→ **Problem**
Write out the data below exactly, beginning with the first line and ending once the line that has "Community Health Care" is written.

Saved data entries
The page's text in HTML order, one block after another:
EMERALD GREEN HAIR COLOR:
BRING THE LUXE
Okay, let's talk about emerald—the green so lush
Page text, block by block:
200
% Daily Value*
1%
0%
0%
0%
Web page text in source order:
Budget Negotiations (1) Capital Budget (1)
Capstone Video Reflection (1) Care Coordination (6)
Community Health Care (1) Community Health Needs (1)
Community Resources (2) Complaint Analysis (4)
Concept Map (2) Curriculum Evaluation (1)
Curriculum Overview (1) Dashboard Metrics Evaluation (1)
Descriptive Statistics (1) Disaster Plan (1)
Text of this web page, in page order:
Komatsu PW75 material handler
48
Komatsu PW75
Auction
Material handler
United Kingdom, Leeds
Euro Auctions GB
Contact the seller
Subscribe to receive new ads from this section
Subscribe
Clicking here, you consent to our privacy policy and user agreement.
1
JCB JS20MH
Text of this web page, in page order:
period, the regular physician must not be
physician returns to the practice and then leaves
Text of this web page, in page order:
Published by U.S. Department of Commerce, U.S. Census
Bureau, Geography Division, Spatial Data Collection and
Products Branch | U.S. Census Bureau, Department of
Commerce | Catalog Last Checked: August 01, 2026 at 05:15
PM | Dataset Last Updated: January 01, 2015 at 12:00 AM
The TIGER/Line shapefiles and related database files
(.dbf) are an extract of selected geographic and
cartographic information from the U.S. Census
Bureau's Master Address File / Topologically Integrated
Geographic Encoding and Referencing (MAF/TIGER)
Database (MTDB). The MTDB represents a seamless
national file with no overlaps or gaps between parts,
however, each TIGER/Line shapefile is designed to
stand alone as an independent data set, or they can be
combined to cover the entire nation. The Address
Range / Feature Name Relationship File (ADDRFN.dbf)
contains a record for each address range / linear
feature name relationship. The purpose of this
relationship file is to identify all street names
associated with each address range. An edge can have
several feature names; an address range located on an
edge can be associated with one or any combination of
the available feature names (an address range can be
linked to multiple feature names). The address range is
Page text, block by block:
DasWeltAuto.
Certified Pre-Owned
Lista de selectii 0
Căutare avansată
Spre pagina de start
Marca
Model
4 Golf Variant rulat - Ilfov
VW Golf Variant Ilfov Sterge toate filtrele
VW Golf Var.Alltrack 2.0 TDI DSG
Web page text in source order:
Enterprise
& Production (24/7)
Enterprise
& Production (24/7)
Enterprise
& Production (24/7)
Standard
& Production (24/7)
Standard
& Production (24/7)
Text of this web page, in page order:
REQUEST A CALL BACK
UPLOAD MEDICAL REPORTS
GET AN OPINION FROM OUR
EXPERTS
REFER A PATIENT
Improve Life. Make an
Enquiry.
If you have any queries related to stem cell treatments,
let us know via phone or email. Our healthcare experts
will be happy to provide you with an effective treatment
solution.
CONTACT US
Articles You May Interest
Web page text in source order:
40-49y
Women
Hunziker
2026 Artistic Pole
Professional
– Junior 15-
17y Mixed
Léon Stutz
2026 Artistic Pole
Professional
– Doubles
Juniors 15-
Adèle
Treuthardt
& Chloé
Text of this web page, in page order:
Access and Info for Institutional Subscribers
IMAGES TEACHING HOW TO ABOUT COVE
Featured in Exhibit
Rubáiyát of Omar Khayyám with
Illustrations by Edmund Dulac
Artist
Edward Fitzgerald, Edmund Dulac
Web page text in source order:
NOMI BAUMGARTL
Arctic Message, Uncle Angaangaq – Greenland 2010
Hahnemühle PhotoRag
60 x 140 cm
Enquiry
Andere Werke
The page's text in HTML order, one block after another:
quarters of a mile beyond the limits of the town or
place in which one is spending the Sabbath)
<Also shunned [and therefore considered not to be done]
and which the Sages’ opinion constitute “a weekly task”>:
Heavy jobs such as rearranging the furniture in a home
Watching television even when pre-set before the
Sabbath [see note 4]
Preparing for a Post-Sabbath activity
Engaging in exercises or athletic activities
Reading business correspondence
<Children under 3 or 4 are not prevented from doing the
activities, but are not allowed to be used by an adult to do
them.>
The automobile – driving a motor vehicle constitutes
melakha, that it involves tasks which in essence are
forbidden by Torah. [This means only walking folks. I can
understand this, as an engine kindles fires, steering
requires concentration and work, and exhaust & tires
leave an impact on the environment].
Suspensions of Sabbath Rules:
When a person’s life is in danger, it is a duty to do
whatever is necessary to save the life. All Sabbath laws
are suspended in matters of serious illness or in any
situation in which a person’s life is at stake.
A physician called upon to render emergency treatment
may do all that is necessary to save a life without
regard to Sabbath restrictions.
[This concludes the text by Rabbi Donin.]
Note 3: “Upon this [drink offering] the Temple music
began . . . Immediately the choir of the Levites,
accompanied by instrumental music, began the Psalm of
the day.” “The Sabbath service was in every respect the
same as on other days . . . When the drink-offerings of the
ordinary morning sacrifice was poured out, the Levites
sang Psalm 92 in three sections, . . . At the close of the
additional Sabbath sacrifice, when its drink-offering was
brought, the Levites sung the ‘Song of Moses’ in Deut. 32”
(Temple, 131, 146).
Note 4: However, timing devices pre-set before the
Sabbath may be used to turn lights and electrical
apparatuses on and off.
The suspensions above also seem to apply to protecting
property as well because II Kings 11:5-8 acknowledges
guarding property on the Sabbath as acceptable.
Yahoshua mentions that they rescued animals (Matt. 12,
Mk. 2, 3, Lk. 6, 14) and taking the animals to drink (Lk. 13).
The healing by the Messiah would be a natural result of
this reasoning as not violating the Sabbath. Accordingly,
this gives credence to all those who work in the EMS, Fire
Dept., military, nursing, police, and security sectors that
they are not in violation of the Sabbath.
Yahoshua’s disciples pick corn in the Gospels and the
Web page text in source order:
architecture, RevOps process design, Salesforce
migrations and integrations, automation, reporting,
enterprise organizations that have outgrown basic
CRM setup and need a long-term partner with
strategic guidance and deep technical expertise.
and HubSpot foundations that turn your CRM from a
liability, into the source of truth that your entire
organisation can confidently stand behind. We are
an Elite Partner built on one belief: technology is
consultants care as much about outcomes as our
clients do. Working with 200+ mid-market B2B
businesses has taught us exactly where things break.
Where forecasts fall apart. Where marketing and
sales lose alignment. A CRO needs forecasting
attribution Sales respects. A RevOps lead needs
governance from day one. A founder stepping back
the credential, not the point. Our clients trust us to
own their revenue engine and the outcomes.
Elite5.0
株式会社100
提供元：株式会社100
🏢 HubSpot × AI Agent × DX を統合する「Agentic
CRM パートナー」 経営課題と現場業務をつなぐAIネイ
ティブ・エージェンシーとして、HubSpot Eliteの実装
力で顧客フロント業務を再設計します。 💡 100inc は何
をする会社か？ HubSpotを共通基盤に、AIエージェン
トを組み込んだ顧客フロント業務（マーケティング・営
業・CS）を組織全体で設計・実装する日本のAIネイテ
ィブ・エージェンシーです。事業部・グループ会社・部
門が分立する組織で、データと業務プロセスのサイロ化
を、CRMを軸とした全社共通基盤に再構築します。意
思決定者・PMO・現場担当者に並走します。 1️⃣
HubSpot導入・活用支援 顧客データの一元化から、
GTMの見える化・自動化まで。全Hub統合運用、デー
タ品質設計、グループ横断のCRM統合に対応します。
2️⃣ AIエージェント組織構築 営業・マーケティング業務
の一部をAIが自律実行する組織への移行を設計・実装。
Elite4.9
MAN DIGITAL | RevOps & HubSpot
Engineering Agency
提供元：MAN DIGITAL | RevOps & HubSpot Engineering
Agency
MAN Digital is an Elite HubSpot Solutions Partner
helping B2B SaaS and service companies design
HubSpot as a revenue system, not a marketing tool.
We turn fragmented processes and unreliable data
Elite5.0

→ **Task solution**
The page's text in HTML order, one block after another:
EMERALD GREEN HAIR COLOR:
BRING THE LUXE
Okay, let's talk about emerald—the green so lush
Page text, block by block:
200
% Daily Value*
1%
0%
0%
0%
Web page text in source order:
Budget Negotiations (1) Capital Budget (1)
Capstone Video Reflection (1) Care Coordination (6)
Community Health Care (1) Community Health Needs (1)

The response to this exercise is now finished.